Recorded data
────────
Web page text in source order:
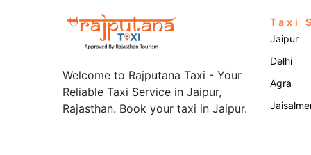
Welcome to Rajputana Taxi - Your
Reliable Taxi Service in Jaipur,
Rajasthan. Book your taxi in Jaipur.
Taxi
Jaipur
Delhi
Agra
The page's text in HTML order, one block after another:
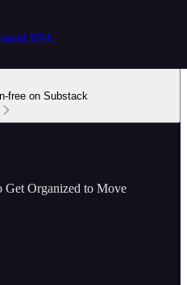
USA
free on Substack
Organized to Move
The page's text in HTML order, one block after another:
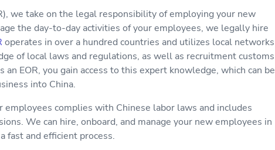
we take on the legal responsibility of employing your new
the day-to-day activities of your employees, we legally hire
operates in over a hundred countries and utilizes local networks
of local laws and regulations, as well as recruitment customs
EOR, you gain access to this expert knowledge, which can be
into China.
complies with Chinese labor laws and includes
We can hire, onboard, and manage your new employees in
fast and efficient process.
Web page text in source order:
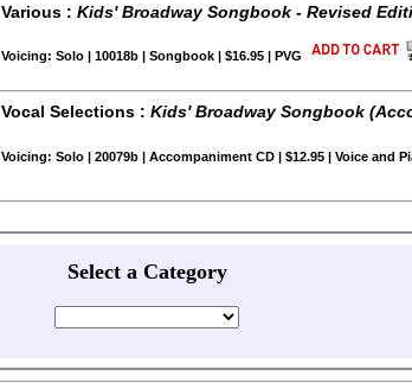
Various : Kids' Broadway Songbook - Revised
Voicing: Solo | 10018b | Songbook | $16.95 | PVG
Vocal Selections : Kids' Broadway Songbook
Voicing: Solo | 20079b | Accompaniment CD | $12.95 | Voice and
Select a Category
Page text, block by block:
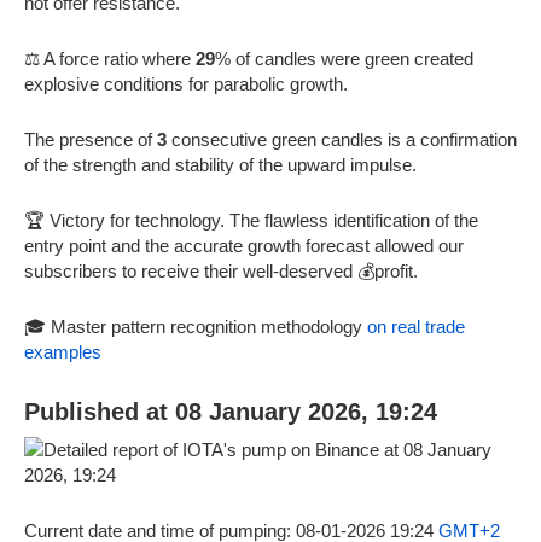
────────
Would you set down the records exactly, with no pictures included?

Solution
Web page text in source order:
Welcome to Rajputana Taxi - Your
Reliable Taxi Service in Jaipur,
Rajasthan. Book your taxi in Jaipur.
Taxi
Jaipur
Delhi
Agra
The page's text in HTML order, one block after another:
USA
free on Substack
Organized to Move
The page's text in HTML order, one block after another:
we take on the legal responsibility of employing your new
the day-to-day activities of your employees, we legally hire
operates in over a hundred countries and utilizes local networks
of local laws and regulations, as well as recruitment customs
EOR, you gain access to this expert knowledge, which can be
into China.
complies with Chinese labor laws and includes
We can hire, onboard, and manage your new employees in
fast and efficient process.
Web page text in source order:
Various : Kids' Broadway Songbook - Revised
Voicing: Solo | 10018b | Songbook | $16.95 | PVG
Vocal Selections : Kids' Broadway Songbook
Voicing: Solo | 20079b | Accompaniment CD | $12.95 | Voice and
Select a Category
Page text, block by block:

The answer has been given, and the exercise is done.